Find every line below where the word "RHEL" occurs, then give how many you found and nothing else.

┌─ THE DATA

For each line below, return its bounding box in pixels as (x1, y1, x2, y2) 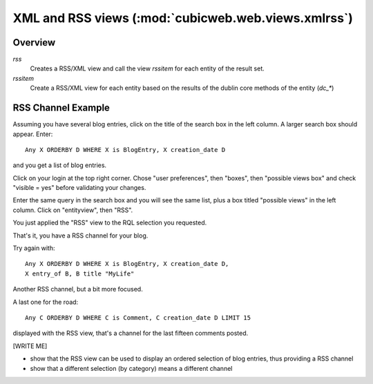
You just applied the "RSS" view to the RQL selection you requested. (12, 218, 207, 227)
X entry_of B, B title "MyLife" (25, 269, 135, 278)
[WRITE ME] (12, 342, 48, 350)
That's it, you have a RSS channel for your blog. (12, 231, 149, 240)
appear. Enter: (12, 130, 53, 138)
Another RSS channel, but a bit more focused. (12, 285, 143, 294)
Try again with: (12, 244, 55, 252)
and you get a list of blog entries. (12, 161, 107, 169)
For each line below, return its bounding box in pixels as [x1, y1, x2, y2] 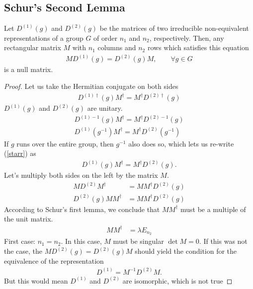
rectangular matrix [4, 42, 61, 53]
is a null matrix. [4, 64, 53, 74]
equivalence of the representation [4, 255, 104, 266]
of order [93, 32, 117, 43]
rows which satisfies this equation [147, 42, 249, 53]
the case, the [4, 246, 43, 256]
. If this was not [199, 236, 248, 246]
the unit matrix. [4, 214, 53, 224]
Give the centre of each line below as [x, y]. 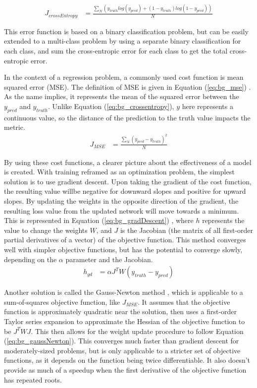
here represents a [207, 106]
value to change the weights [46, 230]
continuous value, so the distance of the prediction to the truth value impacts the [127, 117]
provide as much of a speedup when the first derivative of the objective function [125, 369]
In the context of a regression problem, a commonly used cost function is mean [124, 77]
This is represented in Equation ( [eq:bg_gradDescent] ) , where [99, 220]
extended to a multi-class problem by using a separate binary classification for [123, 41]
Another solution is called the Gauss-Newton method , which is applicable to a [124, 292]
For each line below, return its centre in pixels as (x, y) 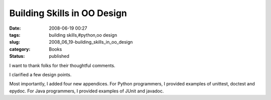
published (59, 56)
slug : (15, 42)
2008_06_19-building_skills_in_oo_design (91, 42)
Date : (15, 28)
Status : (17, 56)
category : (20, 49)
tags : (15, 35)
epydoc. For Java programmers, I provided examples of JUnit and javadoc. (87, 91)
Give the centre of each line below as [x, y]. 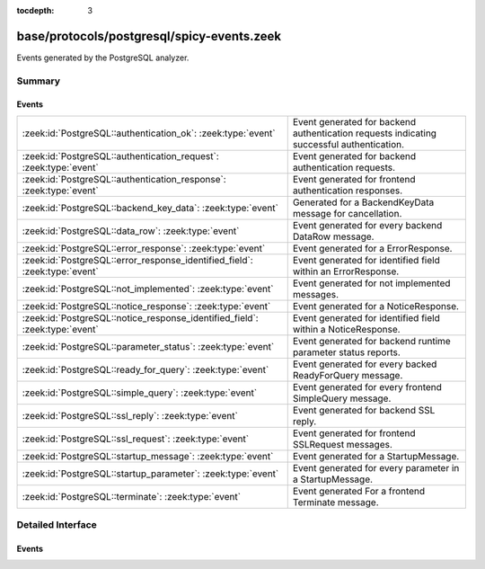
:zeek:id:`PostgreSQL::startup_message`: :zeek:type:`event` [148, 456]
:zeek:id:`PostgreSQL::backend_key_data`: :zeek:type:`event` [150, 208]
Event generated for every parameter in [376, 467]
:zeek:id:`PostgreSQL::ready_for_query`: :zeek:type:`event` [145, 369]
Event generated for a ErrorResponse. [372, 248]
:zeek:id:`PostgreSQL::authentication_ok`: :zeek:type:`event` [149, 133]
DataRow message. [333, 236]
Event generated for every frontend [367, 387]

└─
┌─ THE DATA

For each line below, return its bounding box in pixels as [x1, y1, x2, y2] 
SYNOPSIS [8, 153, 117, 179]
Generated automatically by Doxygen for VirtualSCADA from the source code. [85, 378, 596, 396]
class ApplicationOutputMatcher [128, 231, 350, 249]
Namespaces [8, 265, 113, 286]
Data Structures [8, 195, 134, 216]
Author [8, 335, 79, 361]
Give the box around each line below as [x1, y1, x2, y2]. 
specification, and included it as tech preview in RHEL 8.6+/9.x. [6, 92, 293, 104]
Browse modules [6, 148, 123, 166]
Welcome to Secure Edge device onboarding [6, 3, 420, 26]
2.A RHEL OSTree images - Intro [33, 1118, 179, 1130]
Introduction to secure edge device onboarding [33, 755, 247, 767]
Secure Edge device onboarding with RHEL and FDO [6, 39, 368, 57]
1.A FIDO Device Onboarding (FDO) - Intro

└─
┌─ THE DATA

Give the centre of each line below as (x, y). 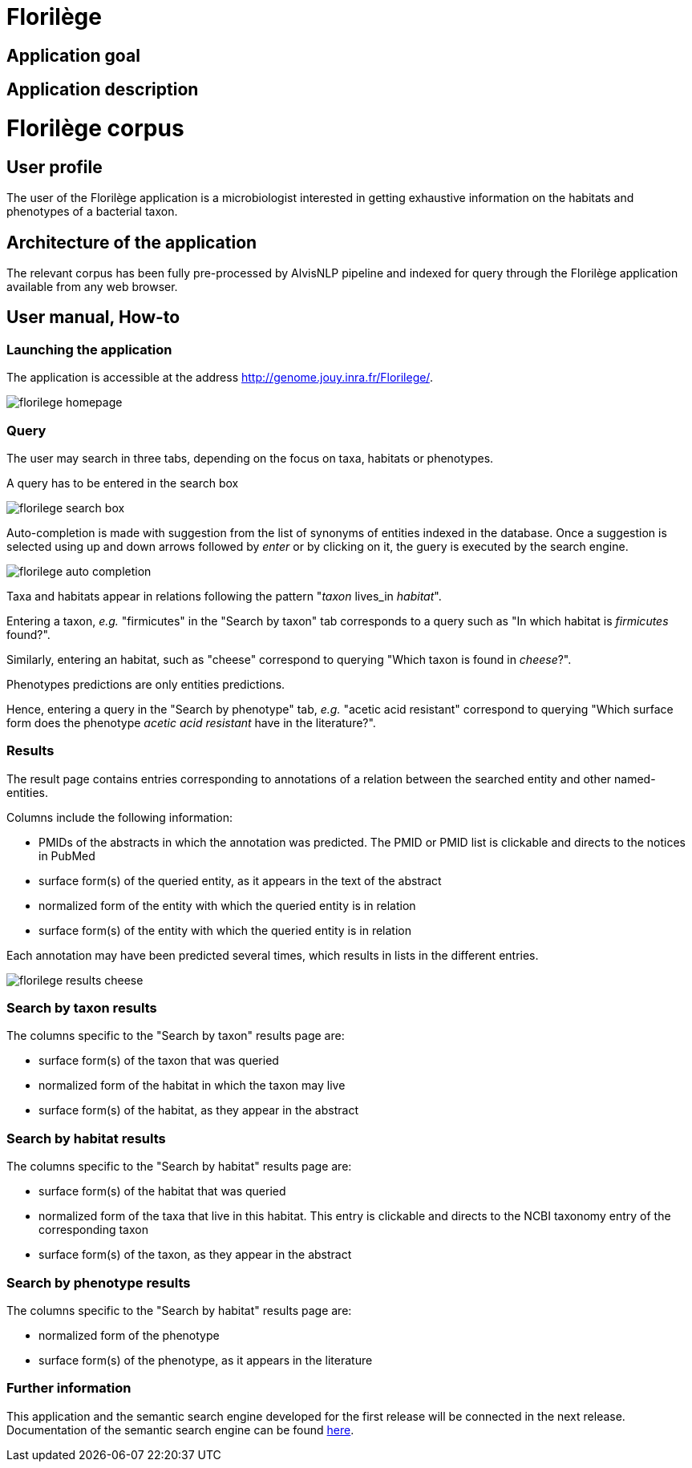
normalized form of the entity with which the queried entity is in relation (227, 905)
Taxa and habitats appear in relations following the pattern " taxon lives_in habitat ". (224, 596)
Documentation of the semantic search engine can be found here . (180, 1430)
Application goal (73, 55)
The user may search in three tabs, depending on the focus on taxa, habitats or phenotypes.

└─

RESULT FOR THIS TASK: 3